People are getting smarter. These criminals are much smarter at attacking us. We have to just be always on watch. We have tools that we’ve invested in, that alerts us when these activities take place ... our teams jump on it to try and fix it as soon as they can. We learn and get better at it.

Do you see room for airlines and airports to lean more into AI, the metaverse and all of these new technology advancements growing more popular?

Probably a little bit further out in the future.

When you have a physical product like what we are driving which has a huge safety component to it, our focus is first and foremost on ensuring that we’re taking the privacy of our customers first and foremost in everything that we do. Ideally, we want to deliver very personalized services to you that recognizes your travel, not just your travel patterns, your preferences and so on, but we’re also highly regulated. Everything that we do to be hyper-personalized, also comes in with the constraints of working in a more regulated industry.

We’ve been implementing AI long before the term “AI” became cool to the rest of the industry. If you think about the number of flights, we have 6,000 flights a day, 600,000 people in the air every single day, it takes a significant amount of technology data processing, which cannot be done with the human mind. That’s what AI is. You’re using the computer to solve for problems that are highly data-oriented. Not just the operations but the supply chain that goes to make sure that the aircraft gets cleaned, that food gets delivered, that the bags get transferred. It’s poetry in motion that needs to happen every single time that a flight arrives and takes off. We do a lot of AI it’s just that probably we don’t go out and publicize it as much. AI is something that we’ve been doing for a long time.

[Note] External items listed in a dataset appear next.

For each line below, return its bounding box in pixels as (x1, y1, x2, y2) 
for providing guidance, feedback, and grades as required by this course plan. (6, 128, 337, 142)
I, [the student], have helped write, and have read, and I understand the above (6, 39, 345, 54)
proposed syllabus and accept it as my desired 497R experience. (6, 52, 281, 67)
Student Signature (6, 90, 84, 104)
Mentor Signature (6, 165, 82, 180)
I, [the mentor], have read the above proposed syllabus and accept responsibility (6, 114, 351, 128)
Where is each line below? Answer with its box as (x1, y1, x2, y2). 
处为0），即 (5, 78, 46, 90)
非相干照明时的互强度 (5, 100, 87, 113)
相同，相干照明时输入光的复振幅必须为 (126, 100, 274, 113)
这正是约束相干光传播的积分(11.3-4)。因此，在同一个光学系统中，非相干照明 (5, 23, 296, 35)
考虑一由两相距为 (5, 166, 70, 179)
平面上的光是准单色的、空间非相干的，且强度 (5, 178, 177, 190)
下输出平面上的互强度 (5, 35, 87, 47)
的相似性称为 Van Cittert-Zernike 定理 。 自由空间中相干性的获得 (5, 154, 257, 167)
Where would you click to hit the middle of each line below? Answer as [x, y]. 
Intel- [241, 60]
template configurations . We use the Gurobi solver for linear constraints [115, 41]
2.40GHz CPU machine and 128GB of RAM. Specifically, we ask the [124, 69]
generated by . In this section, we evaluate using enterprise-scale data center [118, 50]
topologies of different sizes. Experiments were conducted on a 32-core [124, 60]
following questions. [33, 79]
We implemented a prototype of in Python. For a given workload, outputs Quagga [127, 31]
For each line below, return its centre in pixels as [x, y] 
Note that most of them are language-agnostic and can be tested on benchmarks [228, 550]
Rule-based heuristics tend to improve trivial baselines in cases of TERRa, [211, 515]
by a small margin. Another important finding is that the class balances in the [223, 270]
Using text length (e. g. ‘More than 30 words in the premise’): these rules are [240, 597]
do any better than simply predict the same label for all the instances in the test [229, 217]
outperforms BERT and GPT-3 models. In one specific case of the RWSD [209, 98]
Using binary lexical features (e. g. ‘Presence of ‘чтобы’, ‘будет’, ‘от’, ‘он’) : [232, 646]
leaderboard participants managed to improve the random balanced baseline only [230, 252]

Gen AI, now, is the next version of that. What can we do with generative AI to improve our productivity our efficiencies in terms of internal operations? That’s our big focus and eventually, I think once these questions about privacy and other things are addressed, you’ll start to see us and others drive more personalized offers using AI as well.

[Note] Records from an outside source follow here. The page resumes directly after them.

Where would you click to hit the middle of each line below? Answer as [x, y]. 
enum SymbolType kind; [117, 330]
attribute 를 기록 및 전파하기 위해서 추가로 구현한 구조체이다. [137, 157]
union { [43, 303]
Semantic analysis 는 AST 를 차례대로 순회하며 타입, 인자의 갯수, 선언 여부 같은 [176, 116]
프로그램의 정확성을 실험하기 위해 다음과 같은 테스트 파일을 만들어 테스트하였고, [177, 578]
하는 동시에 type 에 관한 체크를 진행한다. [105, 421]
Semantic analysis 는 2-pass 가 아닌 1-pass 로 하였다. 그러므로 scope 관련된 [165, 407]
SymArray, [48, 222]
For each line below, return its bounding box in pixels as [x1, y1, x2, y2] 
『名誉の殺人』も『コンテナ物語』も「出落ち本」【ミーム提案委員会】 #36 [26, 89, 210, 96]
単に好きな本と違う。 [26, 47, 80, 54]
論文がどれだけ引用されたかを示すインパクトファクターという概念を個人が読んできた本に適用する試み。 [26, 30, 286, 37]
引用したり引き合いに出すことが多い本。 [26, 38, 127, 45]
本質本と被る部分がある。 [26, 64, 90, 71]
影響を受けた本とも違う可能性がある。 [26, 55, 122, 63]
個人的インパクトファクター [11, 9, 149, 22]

What keeps you awake at night during peak seasons of travel?

We talked about cybersecurity. That’s job number one.

But what keeps me awake at night is to ensure that technology is not the cause for our operation’s underperformance or for our customers having a poor experience at any part of the sale or the service process. Those are the two biggest pieces.

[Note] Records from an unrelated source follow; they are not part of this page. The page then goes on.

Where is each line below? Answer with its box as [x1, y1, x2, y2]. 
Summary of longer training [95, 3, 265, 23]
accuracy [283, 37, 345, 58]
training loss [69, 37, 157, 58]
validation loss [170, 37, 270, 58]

We also have technology that serves team members. We all have laptops, we all have phones. That we can live with if we have an outage or so on but a customer cannot, should not, have to suffer an outage because of us. The same thing with our operations. As we get into peak summer, one of the main things that we have done ... we go in and make sure that we have tested the resiliency of our systems. We work with our vendors to let them know that this is a really critical period for us. We get even more careful about what implementations we drive.

As a technology team, we track thousands of changes in every product that we’re working on. The question is how many of these really can be impactful and can bring down our operations. Those that are really big changes, we put a lot of hyper-care around it, which means that we tested probably multiple times over, especially if you’re going to do something over the peak summer period.


©2024 The Dallas Morning News. Distributed by Tribune Content Agency, LLC.